* _Exercise requirements_
Every line of the material that mentions the word "Shah" should be copied out.

* _Information supplied_
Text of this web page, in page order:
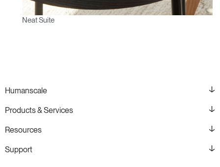
Neat Suite
Humanscale
Products & Services
Resources
Support
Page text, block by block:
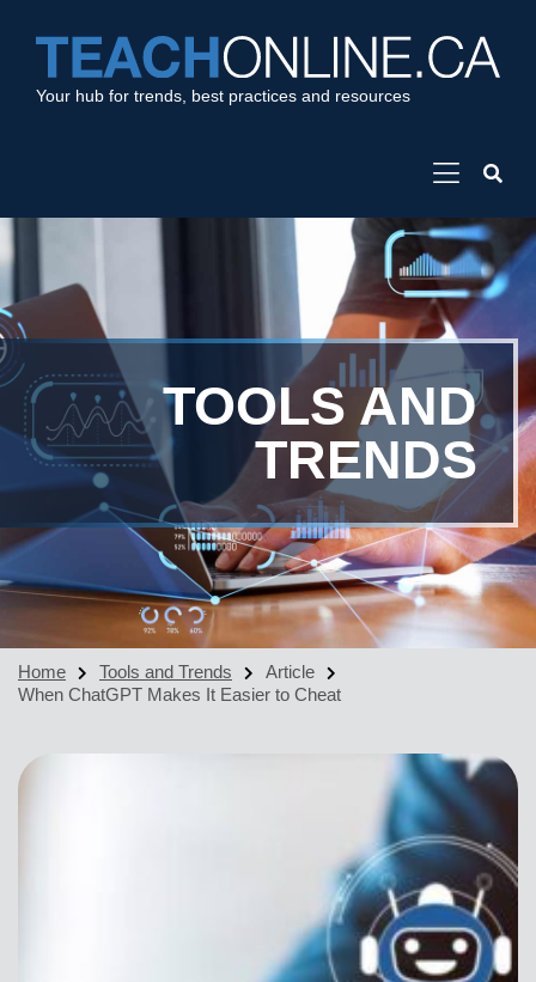
Your hub for trends, best practices and resources
TOOLS AND
TRENDS
Home Tools and Trends
Article
When ChatGPT Makes It Easier to Cheat
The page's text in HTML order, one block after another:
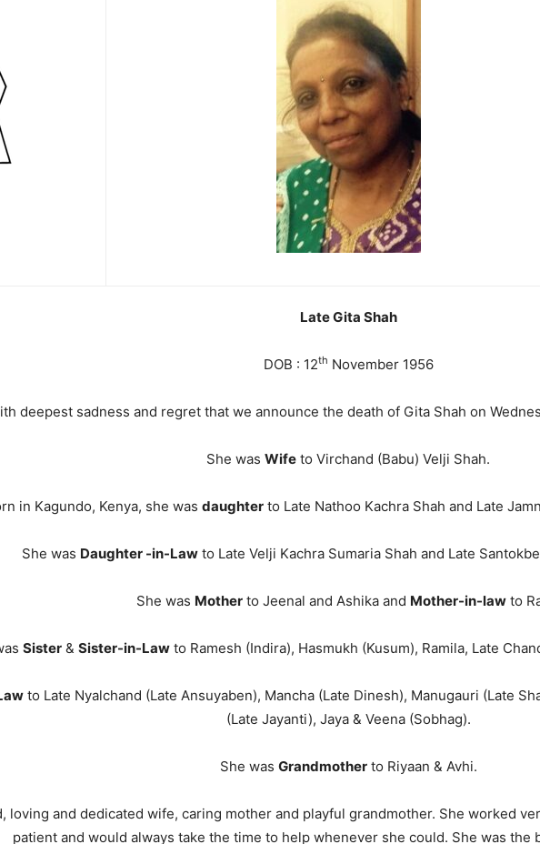
Late Gita Shah
DOB : 12th November 1956
deepest sadness and regret that we announce the death of Gita Shah on
She was Wife to Virchand (Babu) Velji Shah.
in Kagundo, Kenya, she was daughter to Late Nathoo Kachra Shah and Late
She was Daughter -in-Lawto Late Velji Kachra Sumaria Shah and Late
She was Motherto Jeenal and Ashika and Mother-in-lawto
Sister & Sister-in-Law to Ramesh (Indira), Hasmukh (Kusum), Ramila, Late
to Late Nyalchand (Late Ansuyaben), Mancha (Late Dinesh), Manugauri (Late
(Late Jayanti), Jaya & Veena (Sobhag).
She was Grandmotherto Riyaan & Avhi.
loving and dedicated wife, caring mother and playful grandmother. She worked
patient and would always take the time to help whenever she could. She was the
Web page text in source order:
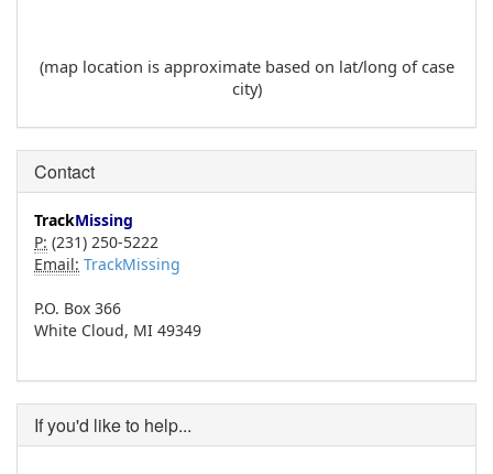
(map location is approximate based on lat/long of case
city)
Contact
TrackMissing
P: (231) 250-5222
Email: TrackMissing
P.O. Box 366
White Cloud, MI 49349
If you'd like to help...
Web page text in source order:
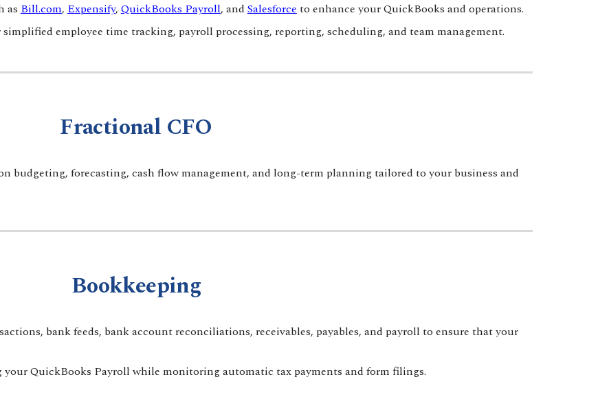
asBill.com,Expensify,QuickBooks Payroll, andSalesforceto enhance your QuickBooks and operations.
employee time tracking, payroll processing, reporting, scheduling, and team management.
Fractional CFO
budgeting, forecasting, cash flow management, and long-term planning tailored to your business and
Bookkeeping
bank feeds, bank account reconciliations, receivables, payables, and payroll to ensure that your
QuickBooks Payroll while monitoring automatic tax payments and form filings.
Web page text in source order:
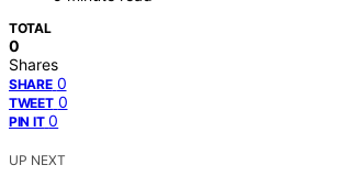
TOTAL
0
Shares
SHARE 0
TWEET 0
PIN IT 0
UP NEXT
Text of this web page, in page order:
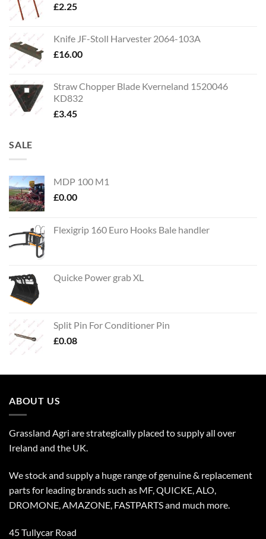
£2.25
Knife JF-Stoll Harvester 2064-103A
£16.00
Straw Chopper Blade Kverneland 1520046
KD832
£3.45
SALE
MDP 100 M1
£0.00
Flexigrip 160 Euro Hooks Bale handler
Quicke Power grab XL
Split Pin For Conditioner Pin
£0.08
ABOUT US
Grassland Agri are strategically placed to supply all over
Ireland and the UK.
We stock and supply a huge range of genuine & replacement
parts for leading brands such as MF, QUICKE, ALO,
DROMONE, AMAZONE, FASTPARTS and much more.
45 Tullycar Road
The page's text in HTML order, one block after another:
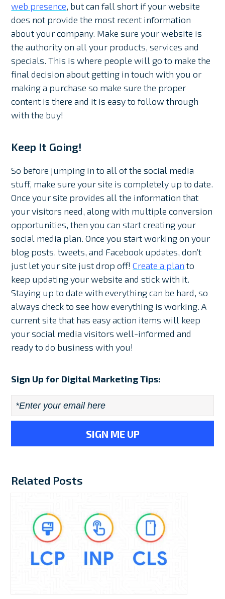
web presence, but can fall short if your website
does not provide the most recent information
about your company. Make sure your website is
the authority on all your products, services and
specials. This is where people will go to make the
final decision about getting in touch with you or
making a purchase so make sure the proper
content is there and it is easy to follow through
with the buy!
Keep It Going!
So before jumping in to all of the social media
stuff, make sure your site is completely up to date.
Once your site provides all the information that
your visitors need, along with multiple conversion
opportunities, then you can start creating your
social media plan. Once you start working on your
blog posts, tweets, and Facebook updates, don’t
just let your site just drop off!Create a plan to
keep updating your website and stick with it.
Staying up to date with everything can be hard, so
always check to see how everything is working. A
current site that has easy action items will keep
your social media visitors well-informed and
ready to do business with you!
Sign Up for Digital Marketing Tips:
Email *
Related Posts
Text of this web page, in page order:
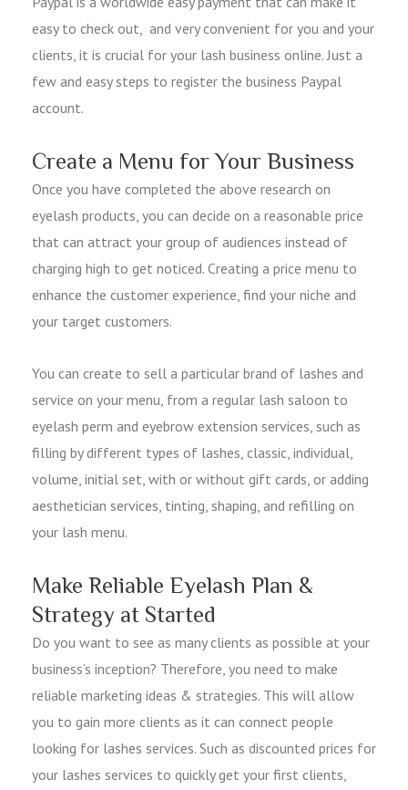
easy to check out, and very convenient for you and your
clients, it is crucial for your lash business online. Just a
few and easy steps to register the business Paypal
account.
Create a Menu for Your Business
Once you have completed the above research on
eyelash products, you can decide on a reasonable price
that can attract your group of audiences instead of
charging high to get noticed. Creating a price menu to
enhance the customer experience, find your niche and
your target customers.
You can create to sell a particular brand of lashes and
service on your menu, from a regular lash saloon to
eyelash perm and eyebrow extension services, such as
filling by different types of lashes, classic, individual,
volume, initial set, with or without gift cards, or adding
aesthetician services, tinting, shaping, and refilling on
your lash menu.
Make Reliable Eyelash Plan &
Strategy at Started
Do you want to see as many clients as possible at your
business’s inception? Therefore, you need to make
reliable marketing ideas & strategies. This will allow
you to gain more clients as it can connect people
looking for lashes services. Such as discounted prices for
your lashes services to quickly get your first clients,
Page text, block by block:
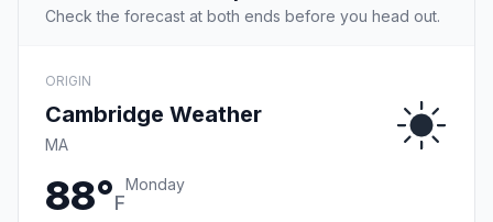
Check the forecast at both ends before you head out.
ORIGIN
Cambridge Weather
MA
88°F
Monday
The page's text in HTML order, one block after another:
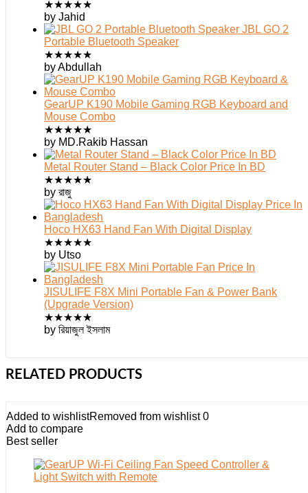
★★★★★
by Jahid
JBL GO 2
Portable Bluetooth Speaker
★★★★★
by Abdullah
GearUP K190 Mobile Gaming RGB Keyboard and
Mouse Combo
★★★★★
by MD.Rakib Hassan
Metal Router Stand – Black Color Price In BD
★★★★★
by রাজু
Hoco HX63 Hand Fan With Digital Display
★★★★★
by Utso
JISULIFE F8X Mini Portable Fan & Power Bank
(Upgrade Version)
★★★★★
by রিয়াজুল ইসলাম
RELATED PRODUCTS
Added to wishlistRemoved from wishlist 0
Add to compare
Best seller
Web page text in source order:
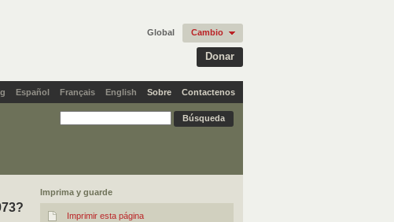
Donar
Global Cambio
Español Français English Sobre Contactenos
Imprima y guarde
Imprimir esta página
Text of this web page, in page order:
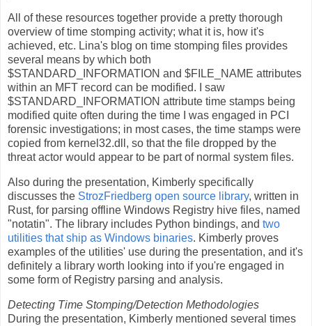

* _Task response_
Late Gita Shah
deepest sadness and regret that we announce the death of Gita Shah on
She was Wife to Virchand (Babu) Velji Shah.
in Kagundo, Kenya, she was daughter to Late Nathoo Kachra Shah and Late
She was Daughter -in-Lawto Late Velji Kachra Sumaria Shah and Late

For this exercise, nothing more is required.